◆ **Problem to solve**
Omit all pictures and transcribe only the lines in the entries below that run from the line with "Electronics, DAQ and" through the line with "with a trade-off".

(Material shown begins)

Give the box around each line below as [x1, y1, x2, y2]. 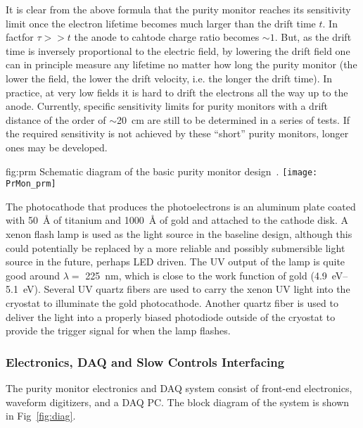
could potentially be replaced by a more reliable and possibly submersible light [6, 240, 345, 255]
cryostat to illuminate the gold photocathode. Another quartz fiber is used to [6, 296, 338, 310]
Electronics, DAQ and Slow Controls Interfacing [6, 353, 285, 370]
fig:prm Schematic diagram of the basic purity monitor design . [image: [6, 163, 318, 178]
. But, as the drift [274, 30, 352, 44]
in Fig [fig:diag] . [6, 408, 76, 423]
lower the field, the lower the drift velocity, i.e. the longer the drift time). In [6, 70, 333, 85]
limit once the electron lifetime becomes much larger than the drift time [6, 15, 316, 30]
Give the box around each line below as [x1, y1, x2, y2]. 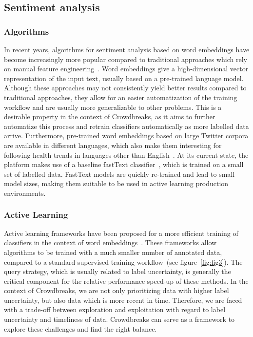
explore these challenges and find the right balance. [4, 323, 157, 334]
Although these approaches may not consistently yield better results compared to [4, 83, 247, 93]
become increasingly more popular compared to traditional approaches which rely [4, 54, 247, 64]
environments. [4, 188, 46, 198]
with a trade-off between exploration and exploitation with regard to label [4, 304, 226, 315]
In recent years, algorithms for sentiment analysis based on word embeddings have [4, 44, 250, 54]
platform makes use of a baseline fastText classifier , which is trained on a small [4, 159, 244, 169]
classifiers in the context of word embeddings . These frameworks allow [4, 237, 217, 248]
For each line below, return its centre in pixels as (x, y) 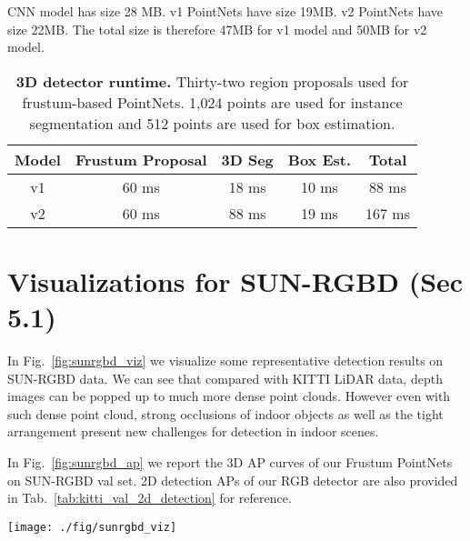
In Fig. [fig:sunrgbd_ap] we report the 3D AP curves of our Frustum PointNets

(Material shown ends)

◆ **Worked solution**
Electronics, DAQ and Slow Controls Interfacing [6, 353, 285, 370]
fig:prm Schematic diagram of the basic purity monitor design . [image: [6, 163, 318, 178]
. But, as the drift [274, 30, 352, 44]
in Fig [fig:diag] . [6, 408, 76, 423]
lower the field, the lower the drift velocity, i.e. the longer the drift time). In [6, 70, 333, 85]
limit once the electron lifetime becomes much larger than the drift time [6, 15, 316, 30]
Give the box around each line below as [x1, y1, x2, y2]. 
explore these challenges and find the right balance. [4, 323, 157, 334]
Although these approaches may not consistently yield better results compared to [4, 83, 247, 93]
become increasingly more popular compared to traditional approaches which rely [4, 54, 247, 64]
environments. [4, 188, 46, 198]
with a trade-off between exploration and exploitation with regard to label [4, 304, 226, 315]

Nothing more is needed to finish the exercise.